Problem to solve »
Below are records with pictures. Reproduce exactly the lines from the line with "Where would you" to the line with "one of: (26, 405)", inclusive, and leave each picture out.

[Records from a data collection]
= = =
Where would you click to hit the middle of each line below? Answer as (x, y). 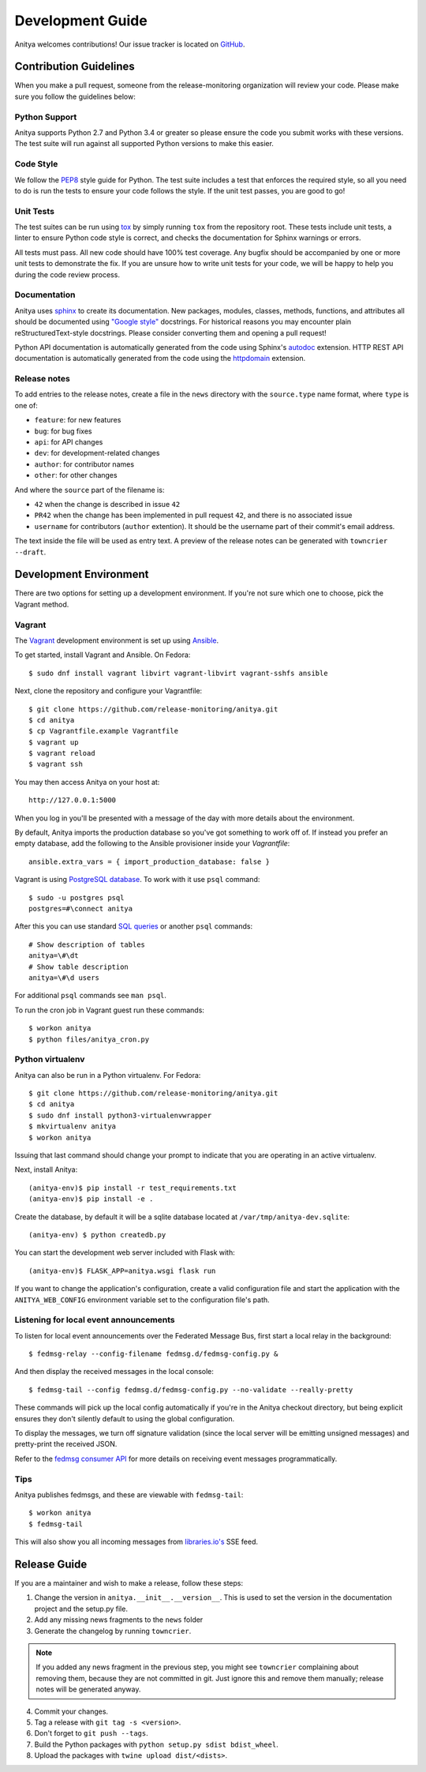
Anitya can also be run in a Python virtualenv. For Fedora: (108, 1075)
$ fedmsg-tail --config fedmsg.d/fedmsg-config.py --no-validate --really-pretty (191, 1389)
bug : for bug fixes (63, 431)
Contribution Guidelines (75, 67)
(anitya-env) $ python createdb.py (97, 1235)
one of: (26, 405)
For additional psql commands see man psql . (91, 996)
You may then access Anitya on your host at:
= = =
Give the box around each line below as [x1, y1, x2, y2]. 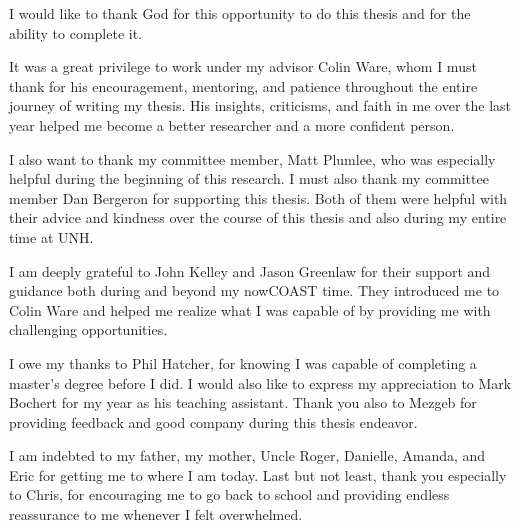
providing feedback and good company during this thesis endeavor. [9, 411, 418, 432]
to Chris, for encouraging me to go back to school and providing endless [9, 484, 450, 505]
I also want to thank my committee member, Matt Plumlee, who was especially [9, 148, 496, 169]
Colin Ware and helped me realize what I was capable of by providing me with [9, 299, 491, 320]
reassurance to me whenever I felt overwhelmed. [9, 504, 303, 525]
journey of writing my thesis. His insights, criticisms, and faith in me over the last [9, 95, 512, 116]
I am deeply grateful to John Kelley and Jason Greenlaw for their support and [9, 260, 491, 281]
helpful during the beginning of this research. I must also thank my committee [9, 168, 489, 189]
= = =
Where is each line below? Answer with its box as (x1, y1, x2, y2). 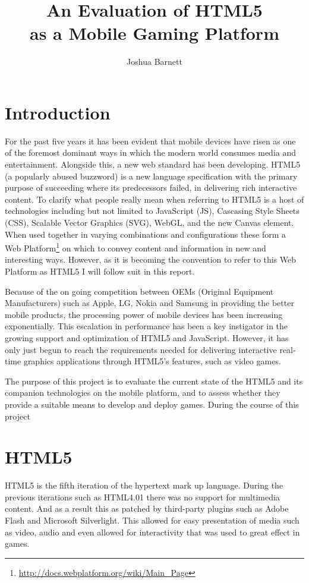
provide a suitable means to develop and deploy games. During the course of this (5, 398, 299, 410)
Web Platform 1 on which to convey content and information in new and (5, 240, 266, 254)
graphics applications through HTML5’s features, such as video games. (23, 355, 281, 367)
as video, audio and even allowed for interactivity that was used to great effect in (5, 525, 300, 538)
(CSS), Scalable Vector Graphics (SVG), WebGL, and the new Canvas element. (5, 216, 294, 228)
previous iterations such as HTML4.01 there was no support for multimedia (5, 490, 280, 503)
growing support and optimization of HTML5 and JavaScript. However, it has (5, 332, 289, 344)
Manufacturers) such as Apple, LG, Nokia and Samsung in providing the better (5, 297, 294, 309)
= = =
Exercise solution »
Where would you click to hit the middle of each line below? Answer as (x, y). 
Anitya can also be run in a Python virtualenv. For Fedora: (108, 1075)
$ fedmsg-tail --config fedmsg.d/fedmsg-config.py --no-validate --really-pretty (191, 1389)
bug : for bug fixes (63, 431)
Contribution Guidelines (75, 67)
(anitya-env) $ python createdb.py (97, 1235)
one of: (26, 405)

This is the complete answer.